Homeowners insurance, also known as home insurance isn’t a luxury, it’s a necessity. All mortgage companies demand that you have insurance coverage and won’t finance a residential real estate transaction it. And while most people are required to purchase insurance on their homes, few fully understand the entire exercise. Here’s our homeowner’s insurance guide; including what your policy does and when to make policy changes. Furthermore we will examine where to shop for home insurance, why it is priced the way it is. Most importantly we will explore how you can take control of the process.
This guide will aid dissect the jargon, terminology and documentation involved in home buying. Consequently we will explain how home insurance operates. In these six main sections, you will:
- Learn some commonly used home insurance terms;
- Understand the types of coverage available;
- Master the crucial tips on how to shop (and save) for insurance;
- Discover the importance of maintaining your policy over the years; and
- Learn how to file a claim.
1. What insurance does
A. Homeowners insurance
To begin, homeowners insurance is essentially designed to cover private homes and their contents. Premiums made to the insurer, cover both property and liability insurance. There are principally three main reasons to get homeowners insurance:
- Property coverage. In the event of personal property damage or destruction, home insurance covers the physical structure of your home. Also, freestanding garages, sheds or other structures on the property may also need to be covered separately using the same guidelines as for the main house.
- Liability coverage. If someone who isn’t covered under your policy is injured or killed, or their property is damaged or destroyed while they’re on your property, your homeowners policy will cover your personal legal responsibility. In addition, the coverage extends to cases where damage or injury happens adjacent to your property.

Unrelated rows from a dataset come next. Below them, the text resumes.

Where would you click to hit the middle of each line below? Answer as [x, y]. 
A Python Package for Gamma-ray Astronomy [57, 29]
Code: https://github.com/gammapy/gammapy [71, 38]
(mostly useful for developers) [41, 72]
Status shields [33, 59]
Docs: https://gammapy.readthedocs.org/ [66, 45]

- Satisfy your mortgage lender – Most lenders require you have insurance as long as you have a mortgage.
B. Why lender’s require insurance
In most likelyhood your mortgage lender will insist that you purchase homeowners insurance. Your monthly payments will include this cost, along with property taxes.The major reason mortgage lenders require insurance is to best protect their investment.
2. Homeowners insurance jargon
Here are some explanations for common homeowner’s insurance terms.
Adjuster
A person tasked to conduct an inquiry investigating into a claim to determine the extent of an insurer’s liability. The investigation can include interviews of the parties involved, property inspections, and reviewing hospital records or police reports. Adjusters can represent specific insurance companies or can be a “public adjuster” hired by the claimant to work independently.
Appraisal
An assessment of a home insurance property claim by an adjuster, to determine property value.
Cancellation
The termination of a homeowners policy before its agreed-upon expiration date.
Claim
A homeowners appeal for compensation under the terms of the policy.
Deductible
The amount that a policyholder must pay out of their own pocket before coverage kicks in, even when a claim is accepted.
Depreciation
The approximated decline in value of property over time due to wear, tear, and aging.
Endorsement
A provision, document, or clause added to a homeowners policy that modifies the original coverage offered by the policy.
Exclusion
Items, conditions or circumstances that are not covered under a homeowners policy.
Exclusive agent
An agent who exclusively sells the products of only one insurance company.
Group policy
A policy that covers a defined group of people. For example the members of a society, professional association, or the employees of a particular employer. All participating members are included under one master policy. Each receives an individual certificate of coverage from the group policy.
Independent agent
An insurance agent who represents more than one company.
Individual policy
A policy sold directly to an individual.
Lapse
An interference in coverage caused by non-payment of the premium.
Liability coverage
Provides protection for bodily injury or property damage that occur to others on the homeowners property.
Market value
The present value of your home, including the land on which it is built.
Nonrenewal
The refusal by an insurance company to renew a policy at the end of its current term.
Peril
A specific risk or reason for a loss.
Personal property
Articles that are transferable and not permanently affixed to the home.
Policy
A written contract between an insurer and customer specifying coverage for loss or damage to property.
Premium
An amount paid periodically to the insurer by the insured for covering his risk.
Property coverage
Protection for land or personal property against loss or damage.
Underwriting
The process that insurance companies use to determine eligibility and premiums for coverage.
3. Understanding your policy
In the first place you need to have an in-depth understanding of property insurance. Secondly, appreciate that not all homeowner’s policies are the same. Not having profound knowledge of the contents of your policy can have serious financial consequences.